▶ _Work required_
You are asked to filter the data below and copy every line holding "Palo".

:::::

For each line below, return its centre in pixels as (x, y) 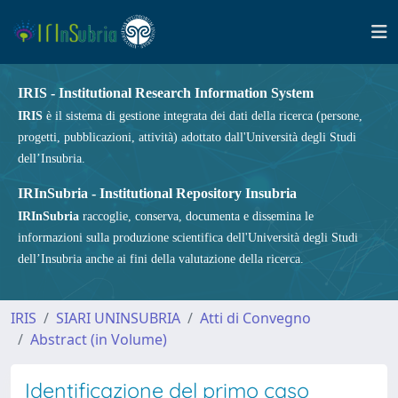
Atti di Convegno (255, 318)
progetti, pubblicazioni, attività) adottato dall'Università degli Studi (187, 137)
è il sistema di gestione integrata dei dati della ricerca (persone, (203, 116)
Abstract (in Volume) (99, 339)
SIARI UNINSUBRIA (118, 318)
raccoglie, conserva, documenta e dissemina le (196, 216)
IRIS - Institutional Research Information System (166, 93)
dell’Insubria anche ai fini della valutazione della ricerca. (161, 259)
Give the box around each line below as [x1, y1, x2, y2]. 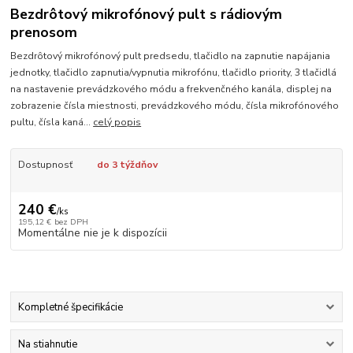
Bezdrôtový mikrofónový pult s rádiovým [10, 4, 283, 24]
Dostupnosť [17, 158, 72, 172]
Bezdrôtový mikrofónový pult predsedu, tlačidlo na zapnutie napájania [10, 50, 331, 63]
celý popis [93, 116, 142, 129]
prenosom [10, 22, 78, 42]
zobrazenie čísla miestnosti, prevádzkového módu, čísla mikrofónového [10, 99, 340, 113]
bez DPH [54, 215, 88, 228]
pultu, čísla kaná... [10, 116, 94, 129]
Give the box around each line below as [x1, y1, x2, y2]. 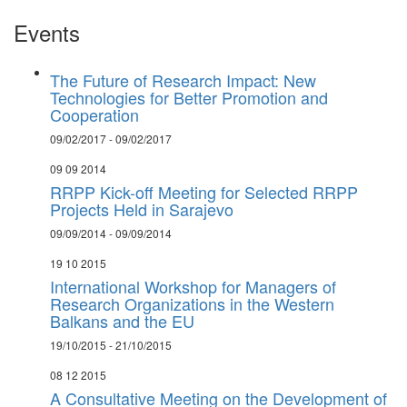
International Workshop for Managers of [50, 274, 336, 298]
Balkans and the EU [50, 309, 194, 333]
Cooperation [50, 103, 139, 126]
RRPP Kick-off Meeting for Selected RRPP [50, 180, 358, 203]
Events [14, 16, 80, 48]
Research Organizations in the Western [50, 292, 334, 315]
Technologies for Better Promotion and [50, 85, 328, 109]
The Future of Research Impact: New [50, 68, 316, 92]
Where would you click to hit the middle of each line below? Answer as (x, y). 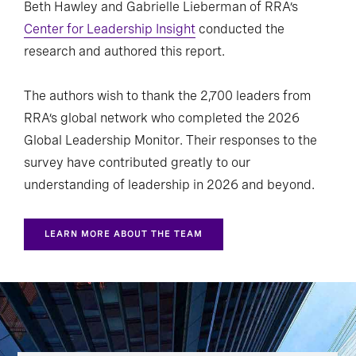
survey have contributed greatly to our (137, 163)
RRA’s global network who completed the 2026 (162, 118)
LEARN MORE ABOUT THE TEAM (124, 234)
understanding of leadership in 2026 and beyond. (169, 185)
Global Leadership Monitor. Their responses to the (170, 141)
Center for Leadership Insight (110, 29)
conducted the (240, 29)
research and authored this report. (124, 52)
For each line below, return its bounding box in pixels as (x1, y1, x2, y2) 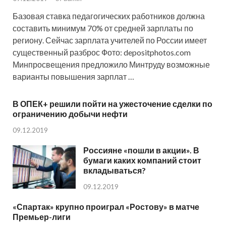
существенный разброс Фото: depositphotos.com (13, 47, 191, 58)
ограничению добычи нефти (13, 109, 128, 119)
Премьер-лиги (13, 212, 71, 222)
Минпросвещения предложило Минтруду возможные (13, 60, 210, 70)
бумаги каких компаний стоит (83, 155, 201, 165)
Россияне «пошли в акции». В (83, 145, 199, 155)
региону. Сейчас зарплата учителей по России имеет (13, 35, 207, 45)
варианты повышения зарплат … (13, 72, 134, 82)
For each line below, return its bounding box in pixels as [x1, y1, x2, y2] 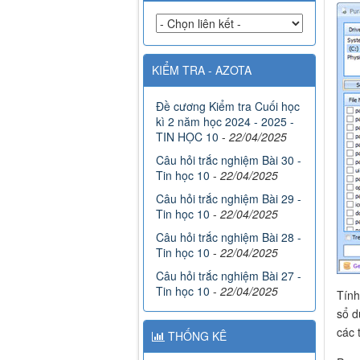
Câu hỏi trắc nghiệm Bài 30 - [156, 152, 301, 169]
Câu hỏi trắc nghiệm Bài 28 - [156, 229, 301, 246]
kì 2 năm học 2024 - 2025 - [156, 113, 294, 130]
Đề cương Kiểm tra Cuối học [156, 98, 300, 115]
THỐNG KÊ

:::::

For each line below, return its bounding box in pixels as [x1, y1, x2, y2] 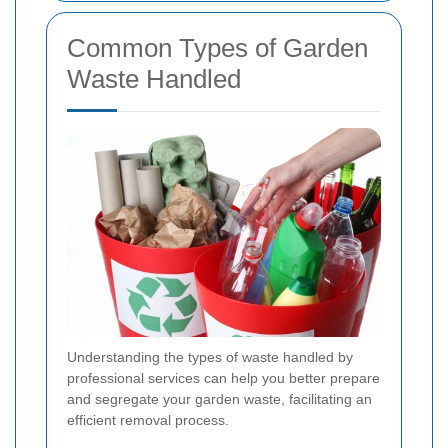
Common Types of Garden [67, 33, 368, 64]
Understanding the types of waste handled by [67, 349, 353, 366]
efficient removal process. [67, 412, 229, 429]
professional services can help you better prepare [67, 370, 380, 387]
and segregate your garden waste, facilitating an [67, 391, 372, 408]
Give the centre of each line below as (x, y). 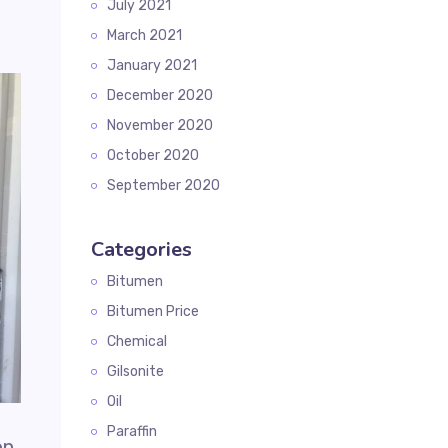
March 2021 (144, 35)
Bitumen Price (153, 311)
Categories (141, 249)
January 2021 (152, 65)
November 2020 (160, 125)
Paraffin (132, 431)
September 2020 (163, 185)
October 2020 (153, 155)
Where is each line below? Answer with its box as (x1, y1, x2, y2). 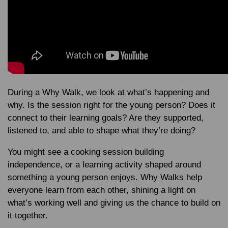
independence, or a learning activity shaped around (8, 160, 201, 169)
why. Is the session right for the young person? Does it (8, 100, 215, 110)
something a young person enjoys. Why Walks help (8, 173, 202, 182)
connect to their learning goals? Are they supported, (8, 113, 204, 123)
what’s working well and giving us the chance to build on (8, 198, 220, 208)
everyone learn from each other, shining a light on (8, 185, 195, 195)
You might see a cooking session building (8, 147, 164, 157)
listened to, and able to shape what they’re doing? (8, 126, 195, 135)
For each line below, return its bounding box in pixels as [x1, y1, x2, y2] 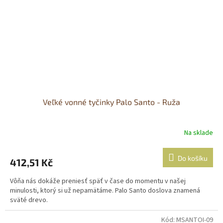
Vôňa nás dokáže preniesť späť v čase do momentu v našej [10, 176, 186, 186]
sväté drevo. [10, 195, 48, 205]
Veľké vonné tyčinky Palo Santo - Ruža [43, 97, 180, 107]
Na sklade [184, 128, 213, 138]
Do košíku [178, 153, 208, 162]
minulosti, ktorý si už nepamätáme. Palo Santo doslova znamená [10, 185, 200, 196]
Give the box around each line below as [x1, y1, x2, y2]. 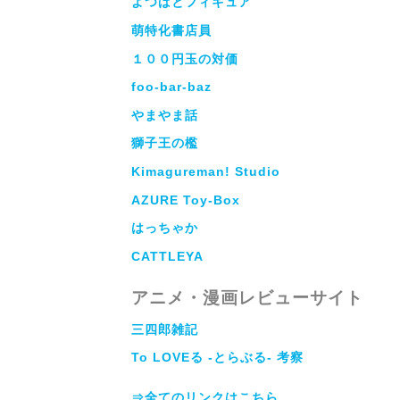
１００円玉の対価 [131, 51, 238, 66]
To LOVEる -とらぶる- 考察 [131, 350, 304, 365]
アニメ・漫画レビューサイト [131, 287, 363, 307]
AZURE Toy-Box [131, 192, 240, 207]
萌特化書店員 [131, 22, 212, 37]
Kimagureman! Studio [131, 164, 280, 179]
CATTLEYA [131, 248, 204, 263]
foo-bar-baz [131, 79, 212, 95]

:::::

▶ _Written response_
Veľké vonné tyčinky Palo Santo - Ruža [43, 97, 180, 107]
minulosti, ktorý si už nepamätáme. Palo Santo doslova znamená [10, 185, 200, 196]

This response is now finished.